右手拈起一塊牛血旺子,左手扒開吳焜的嘴脣,不由分說的塞了進去。
片刻,吳焜肚子裏“嗡”地一聲悶響,牛血旺被吸溜吞進了嘴裏,吞進第二塊後,吳焜的肚皮不自覺地波浪起伏,隨即,肚子裏響起雷鳴般的“咕嚕咕嚕、咚咚”聲。
熊必照鬆了一口大氣,判斷這是吳焜設備齊全的消化機器,因原材料缺乏停工後,開始復工復產的正常反應。
另一邊,小葉子早就揮舞着柴棍般的小黑爪子,猛抓血旺子喫。
但見,一大塊牛血旺子,剛到她的小嘴邊,“吱”的一聲,不見了,沒幾下子,小嘴鮮紅。
吃了好幾塊血旺子,倆兄妹纔回了神,能站起來了——即將流逝的生命,停下了愴惶的腳步!
熊必照徹底放了心膽,吐了長氣,鬆開緊繃的瘦臉,捋了一把亂髮,對兩個弟弟妹妹笑,說:
“我們來煮牛雜碎喫,葉子,你燒火,焜娃子撿柴。”
葉子津津有味地“嗞、嗞”抿着小嘴上的鮮紅,也笑了:“照哥哥,要得。

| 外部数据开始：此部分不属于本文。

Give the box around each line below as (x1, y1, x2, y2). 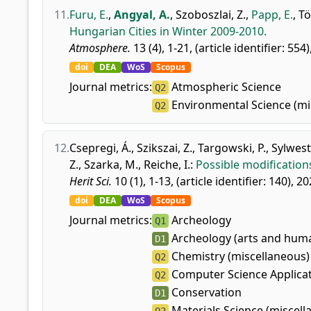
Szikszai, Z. (137, 140, 192, 155)
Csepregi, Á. (69, 140, 131, 155)
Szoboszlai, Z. (176, 7, 246, 22)
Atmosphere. (69, 40, 131, 56)
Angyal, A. (114, 7, 170, 22)
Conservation (169, 285, 242, 300)
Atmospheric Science (169, 79, 281, 94)
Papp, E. (251, 7, 293, 22)
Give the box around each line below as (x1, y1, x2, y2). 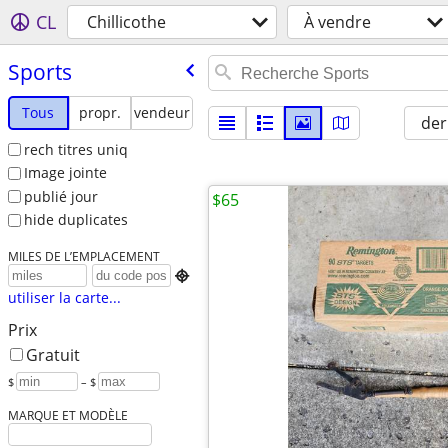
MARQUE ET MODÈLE (7, 407, 128, 424)
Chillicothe (87, 11, 166, 33)
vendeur (133, 102, 190, 122)
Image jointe (23, 163, 107, 183)
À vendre (304, 11, 371, 33)
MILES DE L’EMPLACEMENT (7, 248, 160, 265)
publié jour (23, 186, 98, 206)
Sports (7, 57, 72, 86)
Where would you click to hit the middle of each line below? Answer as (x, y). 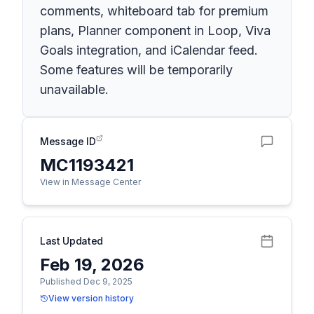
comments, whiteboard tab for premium (154, 11)
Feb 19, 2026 (92, 265)
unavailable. (74, 89)
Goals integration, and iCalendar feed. (149, 50)
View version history (91, 298)
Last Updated (71, 241)
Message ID (68, 141)
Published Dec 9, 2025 (86, 281)
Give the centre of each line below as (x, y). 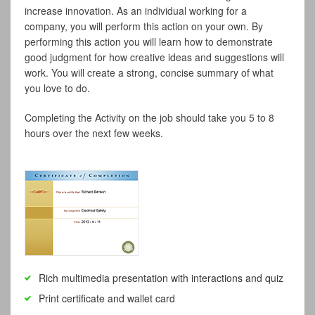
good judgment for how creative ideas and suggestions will (154, 57)
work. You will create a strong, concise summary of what (149, 73)
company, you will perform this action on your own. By (144, 26)
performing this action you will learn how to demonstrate (149, 42)
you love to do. (57, 88)
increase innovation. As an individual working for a (136, 11)
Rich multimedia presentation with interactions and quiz (161, 278)
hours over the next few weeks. (94, 133)
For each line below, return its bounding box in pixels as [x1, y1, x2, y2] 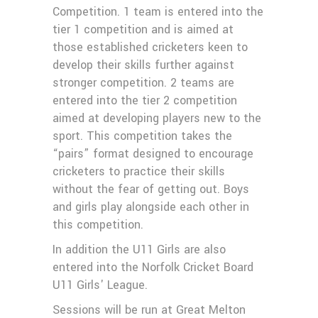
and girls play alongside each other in [53, 199, 249, 215]
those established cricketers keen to [53, 39, 248, 55]
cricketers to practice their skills [53, 163, 225, 180]
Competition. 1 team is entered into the [53, 4, 263, 20]
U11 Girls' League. [53, 277, 148, 293]
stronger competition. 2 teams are [53, 75, 234, 91]
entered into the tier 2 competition [53, 92, 237, 109]
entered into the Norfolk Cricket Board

”
不知道已經多久沒生火煮過飯了!
吳**把鍋、碗也拿出去換了喫食。
沒有鍋,熊必照把米缸端過來,放在竈上做鍋,舀上了水,小心地把牛雜碎全部放進去。
盛夏天,鮮生的食物,一會就會臭的。
葉子把火燒得旺。
牛雜碎只有5、6斤,翻滾在缸裏,未熟先香,真香!
三兄妹圍着“鍋”,觀察着每一塊牛雜的變化,間或,添一把柴。
在兩個弟弟妹妹注視的眼神下,熊必照從草繩圍着的土布腰帶裏,摳出一個小竹筒,用兩個指尖,拈了一小撮鹽,放進缸裏,想了想,又加了一小撮。
葉子仰着頭:“照哥哥,你怎麼把鹽帶在身上呢?”
熊必照正彎腰把竹筒塞進腰帶,停了,想了想,擰開蓋子,拈了一小撮,分放進葉子和吳焜的嘴裏。
吳焜兄妹倆感受到鹽的津鹹,幸福的笑了。
“記住,人不怕餓,餓狠了,只要有鹽,喫點鹽,喝點水,人就有力氣,能餓得久,不會死。”

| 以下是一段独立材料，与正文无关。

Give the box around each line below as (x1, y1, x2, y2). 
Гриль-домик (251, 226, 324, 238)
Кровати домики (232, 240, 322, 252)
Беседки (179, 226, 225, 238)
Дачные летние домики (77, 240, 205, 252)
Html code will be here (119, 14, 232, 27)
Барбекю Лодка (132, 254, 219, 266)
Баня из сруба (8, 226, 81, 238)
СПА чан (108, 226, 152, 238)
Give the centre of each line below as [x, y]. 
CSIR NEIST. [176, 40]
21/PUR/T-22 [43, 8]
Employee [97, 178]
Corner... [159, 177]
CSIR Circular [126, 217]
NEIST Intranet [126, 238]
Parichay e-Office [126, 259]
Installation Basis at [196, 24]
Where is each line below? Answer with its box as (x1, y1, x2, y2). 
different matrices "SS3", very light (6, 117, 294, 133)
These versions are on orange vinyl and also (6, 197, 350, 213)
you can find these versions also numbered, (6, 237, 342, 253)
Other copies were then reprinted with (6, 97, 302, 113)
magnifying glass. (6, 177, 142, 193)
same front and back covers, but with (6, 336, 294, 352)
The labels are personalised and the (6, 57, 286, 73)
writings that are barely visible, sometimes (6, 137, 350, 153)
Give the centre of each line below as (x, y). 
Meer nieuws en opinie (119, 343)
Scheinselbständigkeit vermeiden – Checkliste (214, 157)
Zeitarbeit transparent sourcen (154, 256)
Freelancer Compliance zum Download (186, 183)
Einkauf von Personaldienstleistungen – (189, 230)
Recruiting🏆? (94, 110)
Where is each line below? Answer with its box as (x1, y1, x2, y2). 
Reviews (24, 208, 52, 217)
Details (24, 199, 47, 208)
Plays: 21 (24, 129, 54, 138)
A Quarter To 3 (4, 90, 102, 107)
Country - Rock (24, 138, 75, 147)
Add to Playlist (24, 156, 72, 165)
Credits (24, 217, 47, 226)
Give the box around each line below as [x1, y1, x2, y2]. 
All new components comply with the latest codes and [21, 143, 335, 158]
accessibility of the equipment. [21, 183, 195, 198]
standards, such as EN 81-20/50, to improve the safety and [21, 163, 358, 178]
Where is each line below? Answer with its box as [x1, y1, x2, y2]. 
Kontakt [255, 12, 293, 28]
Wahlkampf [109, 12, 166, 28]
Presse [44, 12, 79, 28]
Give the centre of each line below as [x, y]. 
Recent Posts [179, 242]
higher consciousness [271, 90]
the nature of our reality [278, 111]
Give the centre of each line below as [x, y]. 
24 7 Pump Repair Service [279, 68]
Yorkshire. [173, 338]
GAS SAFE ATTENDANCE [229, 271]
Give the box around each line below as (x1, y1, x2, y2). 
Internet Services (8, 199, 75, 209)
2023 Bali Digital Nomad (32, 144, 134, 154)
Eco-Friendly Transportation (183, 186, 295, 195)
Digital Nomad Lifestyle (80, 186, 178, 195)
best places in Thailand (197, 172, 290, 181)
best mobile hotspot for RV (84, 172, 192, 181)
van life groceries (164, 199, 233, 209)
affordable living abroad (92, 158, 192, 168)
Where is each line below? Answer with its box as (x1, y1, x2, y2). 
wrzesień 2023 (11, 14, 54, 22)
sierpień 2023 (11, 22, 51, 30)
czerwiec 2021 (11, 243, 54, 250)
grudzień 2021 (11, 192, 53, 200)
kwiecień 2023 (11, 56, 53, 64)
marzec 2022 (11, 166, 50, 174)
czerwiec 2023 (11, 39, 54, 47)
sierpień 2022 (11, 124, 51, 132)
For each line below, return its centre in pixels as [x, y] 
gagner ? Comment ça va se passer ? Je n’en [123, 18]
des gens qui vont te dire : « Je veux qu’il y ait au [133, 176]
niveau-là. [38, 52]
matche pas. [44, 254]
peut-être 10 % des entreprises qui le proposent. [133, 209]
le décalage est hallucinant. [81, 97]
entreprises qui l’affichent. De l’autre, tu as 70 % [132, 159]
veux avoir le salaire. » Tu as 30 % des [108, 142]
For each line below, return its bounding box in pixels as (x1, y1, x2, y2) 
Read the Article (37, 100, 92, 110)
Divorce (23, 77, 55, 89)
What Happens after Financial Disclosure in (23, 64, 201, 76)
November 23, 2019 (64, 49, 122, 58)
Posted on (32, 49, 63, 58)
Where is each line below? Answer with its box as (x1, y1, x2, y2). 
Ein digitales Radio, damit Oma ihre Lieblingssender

“嗯!”倆兄妹信服地點着頭,鹽在嘴裏,真的力氣在慢慢回來哈。
川東是盛產鹽的地方,有許多的大鹽場,出產大量的優質井鹽。但軍閥們視鹽場爲禁臠,把鹽稅作爲擴軍備戰的第一大稅源,抽取數倍甚至幾十倍、幾百倍的稅捐,讓產鹽地的老百姓也視鹽爲珍品。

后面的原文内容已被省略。